By MARK SARDELLA
WAKEFIELD – Despite acknowledging that most of the residents they heard from opposed it, the MBTA Communities Working Group will recommend a by-right multifamily zoning district that significantly exceeds what is required by the state in terms of both size and residential density allowed.
At last week’s meeting, Planning Board member and Working Group Chairman Jim Hogan summarized the public feedback that the Planning Board received at three public forums on Oct. 25, Nov. 14 and Dec. 12. Residents weighed-in at those forums on the Working Group’s proposed multi-family district. Many objected that the proposed district exceeds in size and density the requirements of a state mandate.
Hogan conceded that many residents favored doing the bare minimum required to comply with the state mandate. Others had expressed support for the larger district, he said, but admitted that it was “by no means the majority.”
Still, the Working Group vote was 6-0 to recommend the larger district. The recommendation will go to the Town Council, which is expected to refer it to the Planning Board for a public hearing. The plan will ultimately go before the Annual Town Meeting in the spring. The town has until Dec. 31, 2024 to come up with a compliance plan acceptable to the state.
In 2020, the Massachusetts Zoning Act (Section 3A of Massachusetts General Laws Chapter 40A) was amended to promote the production of multi-family housing within walking distance of public transportation to address a “severe regional housing shortage.” The state claims that there is a shortage of up to 200,000 housing units.
“Multi-family housing near transit creates walkable neighborhoods with climate and transportation benefits,” according to the Executive Office of Housing and Livable Communities, “including better access to work/services, increased utilization of public transit and reduced reliance on single-occupancy vehicles.”
The new Zoning Act requires all MBTA communities, including Wakefield, to create at least one multi-family zoning district of reasonable size near public transit in which multi-family housing is permitted as of right. “As of right” means that a developer may proceed without obtaining a Special Permit, variance, zoning amendment, waiver, or other zoning approval. In the proposed district, the plan would allow up to four units in a three-story building with a height of up to 35 feet on a minimum lot size of 4,000 square feet.
The penalties for noncompliance include loss of state grant opportunities.
But the compliance plan devised by Wakefield’s “MBTA Communities Working Group” has been criticized for allowing even more new multifamily housing density than what is required by the state. The district created by the Working Group is centered around the North Avenue commuter rail station, extending about a half-mile to the west, and east of downtown to Pleasant Street.
For Wakefield, the minimum size required for this new multi-family zoning district would be 114 acres, but the Working Group is proposing a multi-family zoning district of 145.5 acres – far exceeding state requirements. The Working Group’s plan would also allow considerably more housing units to be created than what is being required by the state.

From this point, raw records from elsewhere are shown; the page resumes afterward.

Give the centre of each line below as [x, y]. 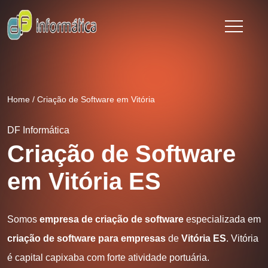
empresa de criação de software [112, 219]
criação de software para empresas [86, 238]
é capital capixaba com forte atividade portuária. [108, 258]
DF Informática [38, 130]
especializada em [222, 219]
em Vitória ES [84, 181]
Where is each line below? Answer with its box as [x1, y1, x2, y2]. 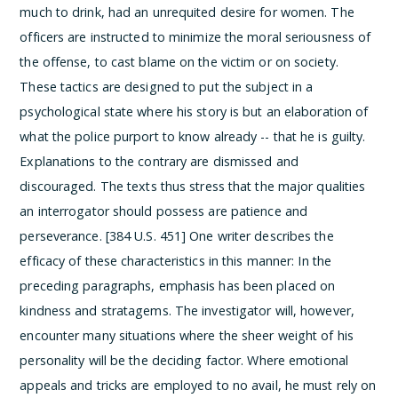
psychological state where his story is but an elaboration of [20, 102, 369, 120]
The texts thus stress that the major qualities [99, 177, 366, 195]
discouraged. [20, 177, 100, 195]
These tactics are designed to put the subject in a [20, 77, 314, 95]
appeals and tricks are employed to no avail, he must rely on [20, 376, 377, 394]
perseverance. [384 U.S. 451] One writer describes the [20, 227, 334, 244]
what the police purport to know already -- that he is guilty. [20, 127, 366, 145]
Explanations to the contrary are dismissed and [20, 152, 298, 170]
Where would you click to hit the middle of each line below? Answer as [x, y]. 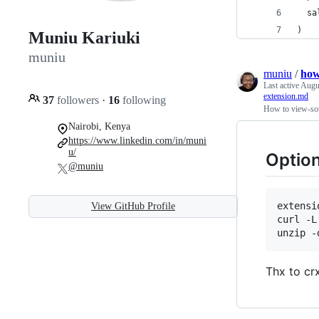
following [143, 100]
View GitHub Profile [133, 206]
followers [78, 100]
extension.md [286, 96]
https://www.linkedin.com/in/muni [137, 140]
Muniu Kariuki [84, 38]
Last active [282, 85]
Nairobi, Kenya [99, 126]
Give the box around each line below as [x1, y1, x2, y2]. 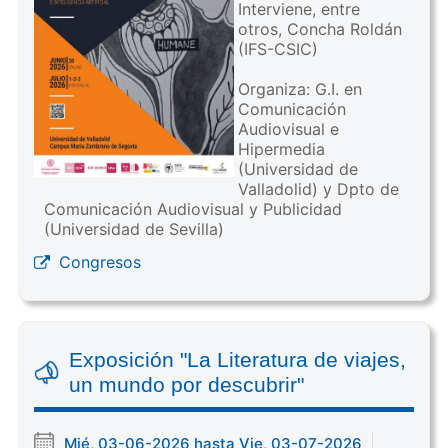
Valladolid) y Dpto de [237, 178, 399, 199]
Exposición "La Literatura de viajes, [68, 347, 406, 371]
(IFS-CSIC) [237, 38, 318, 59]
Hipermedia [237, 138, 325, 159]
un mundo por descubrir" [68, 372, 304, 396]
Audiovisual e [237, 118, 339, 139]
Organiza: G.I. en [237, 78, 362, 99]
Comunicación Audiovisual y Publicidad [43, 198, 342, 219]
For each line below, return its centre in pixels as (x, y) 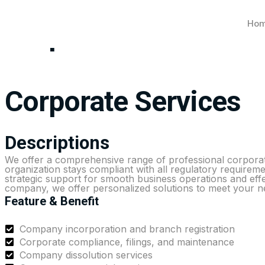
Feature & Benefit (52, 201)
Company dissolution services (86, 255)
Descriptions (57, 143)
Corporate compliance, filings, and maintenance (127, 242)
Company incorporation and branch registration (127, 229)
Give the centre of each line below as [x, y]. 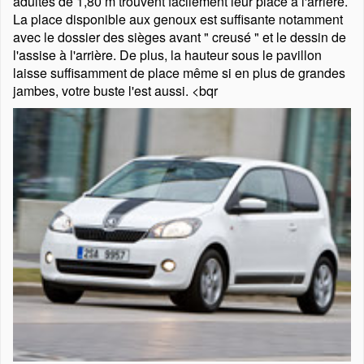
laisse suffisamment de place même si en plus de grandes [179, 73]
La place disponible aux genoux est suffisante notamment [178, 19]
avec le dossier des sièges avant [108, 37]
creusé [232, 37]
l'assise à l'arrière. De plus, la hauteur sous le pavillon [167, 55]
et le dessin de [303, 37]
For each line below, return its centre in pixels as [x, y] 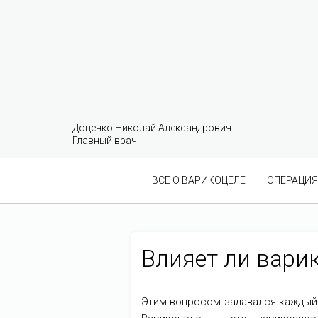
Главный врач [105, 141]
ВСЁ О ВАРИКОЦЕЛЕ [199, 180]
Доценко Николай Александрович [152, 128]
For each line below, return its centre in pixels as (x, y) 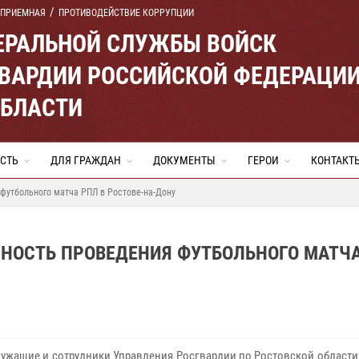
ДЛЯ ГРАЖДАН (86, 160)
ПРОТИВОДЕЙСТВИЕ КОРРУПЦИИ (126, 13)
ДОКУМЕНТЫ (184, 160)
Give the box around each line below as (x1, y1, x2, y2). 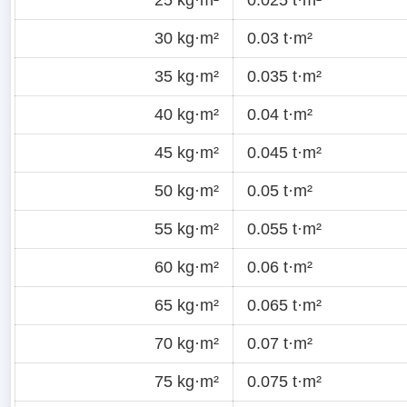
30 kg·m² (154, 28, 219, 47)
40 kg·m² (154, 104, 219, 124)
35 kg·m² (154, 66, 219, 85)
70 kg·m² (154, 333, 219, 352)
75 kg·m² (154, 372, 219, 391)
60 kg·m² (154, 257, 219, 276)
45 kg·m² (154, 143, 219, 162)
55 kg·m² (154, 219, 219, 238)
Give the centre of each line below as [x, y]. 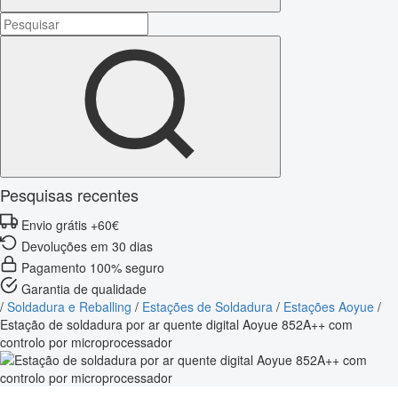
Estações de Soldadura [207, 306]
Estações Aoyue [329, 306]
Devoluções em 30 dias [87, 246]
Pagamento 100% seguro [93, 267]
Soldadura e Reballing [69, 306]
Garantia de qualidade [84, 288]
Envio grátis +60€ [70, 224]
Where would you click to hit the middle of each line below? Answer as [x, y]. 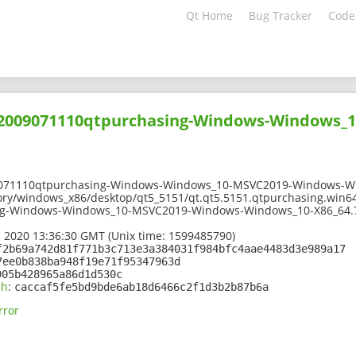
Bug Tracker [281, 15]
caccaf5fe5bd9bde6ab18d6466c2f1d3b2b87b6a [141, 287]
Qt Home [209, 15]
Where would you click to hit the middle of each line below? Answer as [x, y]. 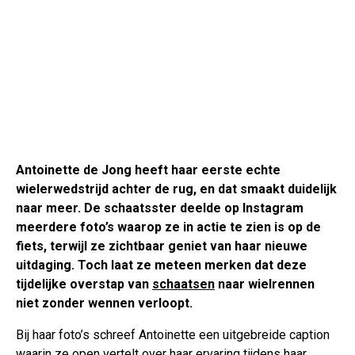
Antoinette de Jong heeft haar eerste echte [148, 170]
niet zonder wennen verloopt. [104, 303]
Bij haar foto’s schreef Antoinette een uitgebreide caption [173, 334]
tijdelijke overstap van [84, 284]
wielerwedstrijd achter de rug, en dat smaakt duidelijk [176, 189]
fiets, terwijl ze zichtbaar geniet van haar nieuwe [162, 246]
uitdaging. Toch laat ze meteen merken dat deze [161, 265]
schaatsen [183, 284]
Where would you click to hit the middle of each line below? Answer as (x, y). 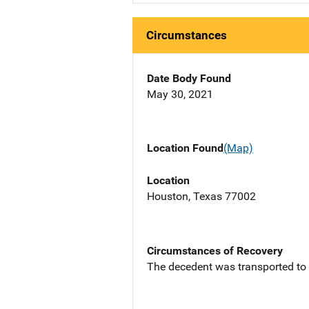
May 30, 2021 (180, 94)
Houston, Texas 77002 (201, 196)
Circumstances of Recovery (215, 250)
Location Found (185, 148)
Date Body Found (189, 79)
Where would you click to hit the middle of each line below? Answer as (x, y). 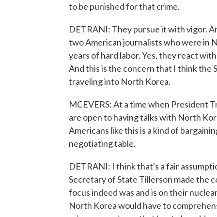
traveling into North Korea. (120, 81)
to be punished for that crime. (124, 6)
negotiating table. (102, 143)
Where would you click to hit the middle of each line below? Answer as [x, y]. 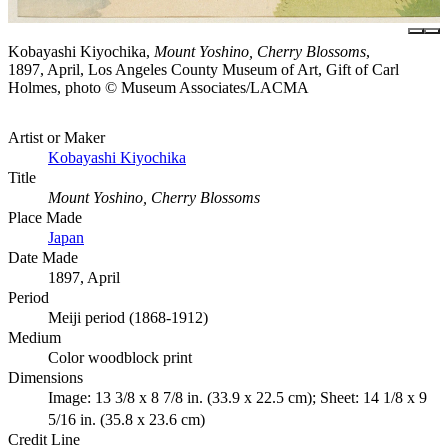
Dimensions [45, 378]
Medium [34, 338]
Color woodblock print [120, 358]
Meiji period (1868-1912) [128, 318]
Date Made [43, 258]
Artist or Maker [56, 138]
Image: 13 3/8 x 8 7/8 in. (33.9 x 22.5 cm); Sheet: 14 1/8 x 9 [237, 398]
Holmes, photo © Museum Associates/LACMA [158, 88]
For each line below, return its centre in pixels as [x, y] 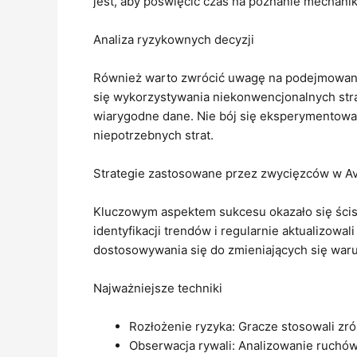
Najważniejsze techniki [158, 288]
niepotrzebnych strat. [153, 135]
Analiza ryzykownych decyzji [174, 39]
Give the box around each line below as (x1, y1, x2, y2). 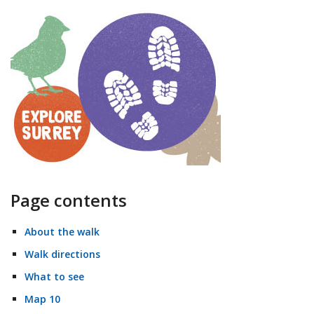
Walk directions (25, 247, 100, 261)
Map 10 (25, 292, 60, 306)
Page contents (11, 189, 127, 212)
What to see (25, 270, 84, 284)
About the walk (25, 225, 100, 239)
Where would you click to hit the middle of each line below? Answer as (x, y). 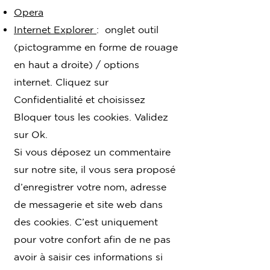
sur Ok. (31, 134)
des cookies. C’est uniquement (86, 221)
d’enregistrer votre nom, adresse (90, 187)
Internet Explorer (55, 29)
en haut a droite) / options (77, 64)
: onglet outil (127, 29)
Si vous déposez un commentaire (92, 152)
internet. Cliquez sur (61, 82)

At the Dec. 19 Working Group meeting, Matt Lowry (also a member of the Planning Board) expressed an interpretation of the state mandate that seemed to surprise even members of the Working Group.
Far from being an onerous mandate, Lowry insisted that the state was actually “giving homeowners more use of their land and more options. The state is forcing us to cede more control to homeowners.”
Before deciding to recommend their original compliance model, the Working Group looked at a series of maps showing potential alternative districts, some of which met the state requirements and some of which did not. There was also further discussion of the area around the Greenwood commuter rail station as a potential way to reduce the impacted area around the North Avenue commuter rail station/downtown.
Greenwood resident Matt Lowry opposed including Greenwood in the multifamily zoning plan. He said that the goal of the plan should be to centralize the district around amenities in order to achieve the goal of reduced automobile use. Greenwood lacks the amenities of the downtown, he argued, so people would still have to use their cars to reach shopping and restaurants.
The members of the Working Group who voted to recommend the larger compliance model were Jim Hogan, Erin Kokinda, Matthew Lowry, Robin Greenberg, Julie Smith-Galvin and Matthew Brown. The Working Group will convene one more time on Jan. 3 to finalize the bylaw text before forwarding the bylaw and the map to the Town Council which is expected to send it on to the Planning Board for a public hearing.
Either the Planning Board or the Working Group will be the sponsor of the Town Meeting article that will go before voters in the spring.